* Listed records *
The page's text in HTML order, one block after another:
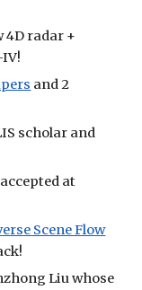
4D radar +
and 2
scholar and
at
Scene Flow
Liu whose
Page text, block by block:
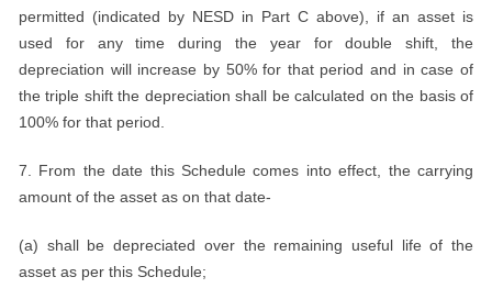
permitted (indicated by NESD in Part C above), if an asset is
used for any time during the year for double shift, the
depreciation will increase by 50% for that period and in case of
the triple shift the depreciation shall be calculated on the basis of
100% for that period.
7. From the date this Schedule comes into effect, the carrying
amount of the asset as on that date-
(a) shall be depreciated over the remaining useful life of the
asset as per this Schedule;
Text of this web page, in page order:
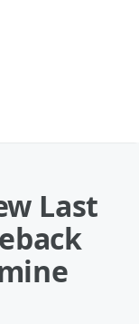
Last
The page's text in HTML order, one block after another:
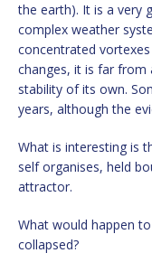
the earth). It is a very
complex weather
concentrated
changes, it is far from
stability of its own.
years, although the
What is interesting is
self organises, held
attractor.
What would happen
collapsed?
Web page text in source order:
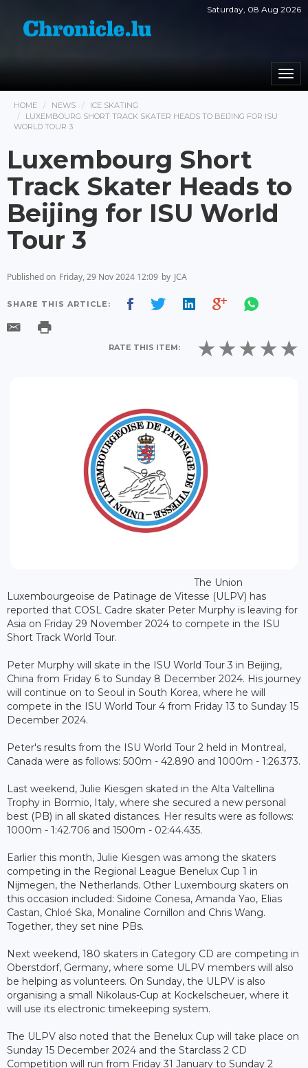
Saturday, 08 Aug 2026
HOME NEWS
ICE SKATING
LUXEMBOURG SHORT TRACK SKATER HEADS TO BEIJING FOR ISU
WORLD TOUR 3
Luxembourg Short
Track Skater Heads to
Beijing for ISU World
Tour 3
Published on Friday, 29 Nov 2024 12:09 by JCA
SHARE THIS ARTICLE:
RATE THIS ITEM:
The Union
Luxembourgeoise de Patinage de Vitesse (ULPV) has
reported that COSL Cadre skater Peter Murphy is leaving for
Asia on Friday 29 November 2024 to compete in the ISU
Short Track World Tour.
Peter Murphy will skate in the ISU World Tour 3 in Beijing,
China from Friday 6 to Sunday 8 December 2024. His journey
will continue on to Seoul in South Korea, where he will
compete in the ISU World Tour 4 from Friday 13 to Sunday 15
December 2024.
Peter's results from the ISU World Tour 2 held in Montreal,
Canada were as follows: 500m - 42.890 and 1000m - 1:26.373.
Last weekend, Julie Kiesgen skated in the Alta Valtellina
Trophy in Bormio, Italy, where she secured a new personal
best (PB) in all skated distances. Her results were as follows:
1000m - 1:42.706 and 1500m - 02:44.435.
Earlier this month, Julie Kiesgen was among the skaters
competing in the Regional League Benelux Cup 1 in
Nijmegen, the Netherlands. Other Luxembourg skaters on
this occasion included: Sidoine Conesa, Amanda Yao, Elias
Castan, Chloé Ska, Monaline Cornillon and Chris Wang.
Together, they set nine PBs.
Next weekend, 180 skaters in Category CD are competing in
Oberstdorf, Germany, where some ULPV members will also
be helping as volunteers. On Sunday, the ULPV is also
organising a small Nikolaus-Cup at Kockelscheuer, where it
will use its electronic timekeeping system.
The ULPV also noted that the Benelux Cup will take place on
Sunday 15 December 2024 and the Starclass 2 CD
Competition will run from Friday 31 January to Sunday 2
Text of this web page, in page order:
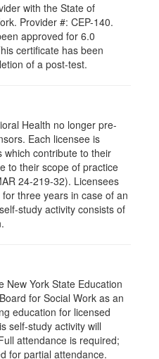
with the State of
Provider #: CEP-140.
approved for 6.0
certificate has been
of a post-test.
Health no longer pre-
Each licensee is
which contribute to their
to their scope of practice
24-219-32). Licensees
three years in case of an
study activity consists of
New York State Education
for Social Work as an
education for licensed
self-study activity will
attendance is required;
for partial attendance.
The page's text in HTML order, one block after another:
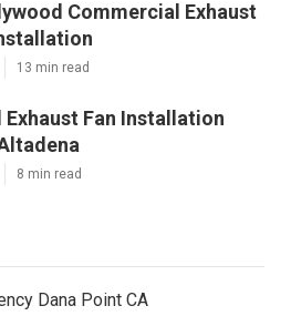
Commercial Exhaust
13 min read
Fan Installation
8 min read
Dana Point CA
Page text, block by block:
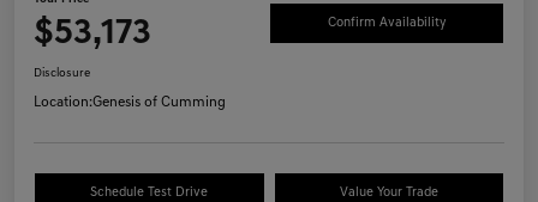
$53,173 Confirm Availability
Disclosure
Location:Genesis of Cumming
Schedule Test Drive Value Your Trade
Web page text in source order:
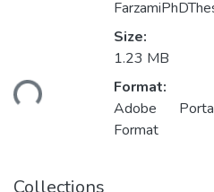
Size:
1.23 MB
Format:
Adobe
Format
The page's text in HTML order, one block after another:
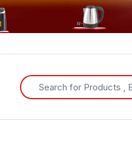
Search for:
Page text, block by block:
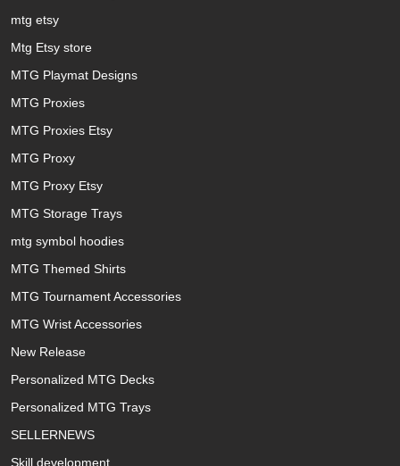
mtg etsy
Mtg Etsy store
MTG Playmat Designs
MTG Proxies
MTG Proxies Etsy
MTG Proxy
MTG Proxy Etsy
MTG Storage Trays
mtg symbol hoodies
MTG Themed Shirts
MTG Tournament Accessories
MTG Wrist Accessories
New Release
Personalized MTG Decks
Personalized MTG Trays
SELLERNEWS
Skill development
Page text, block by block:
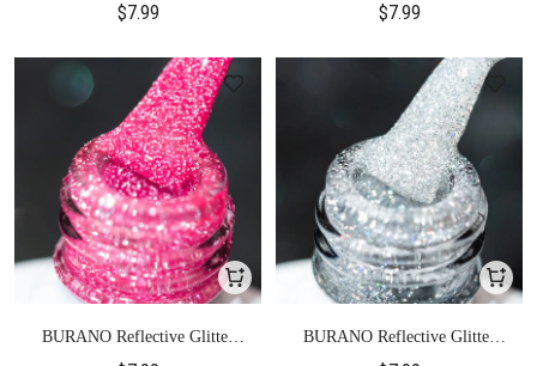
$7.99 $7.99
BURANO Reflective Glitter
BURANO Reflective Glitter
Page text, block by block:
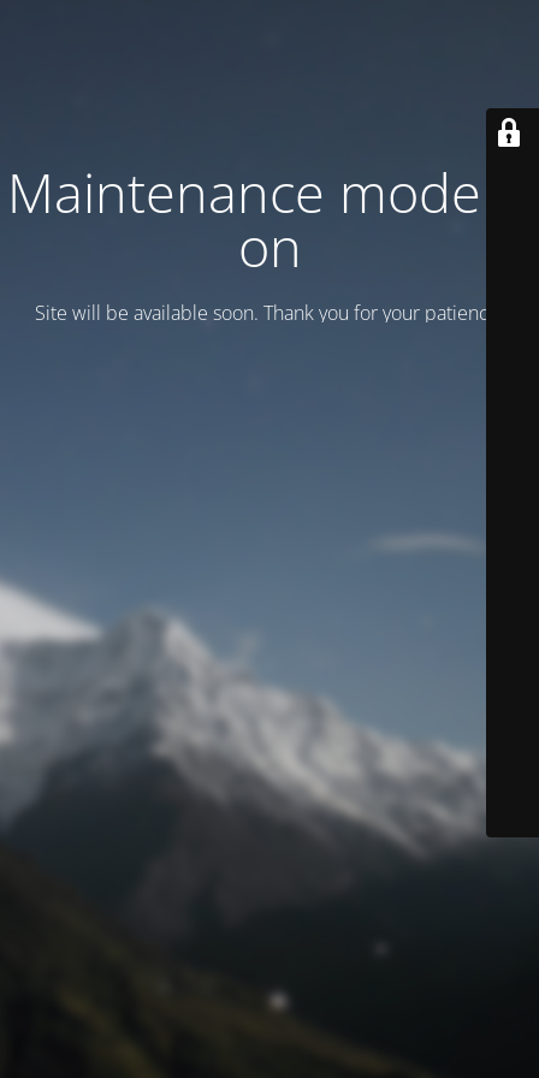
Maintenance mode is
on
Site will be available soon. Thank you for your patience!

* Task description *
From the entries, copy every line in which the string "study" can be found.

* Answer area *
study activity consists of
self-study activity will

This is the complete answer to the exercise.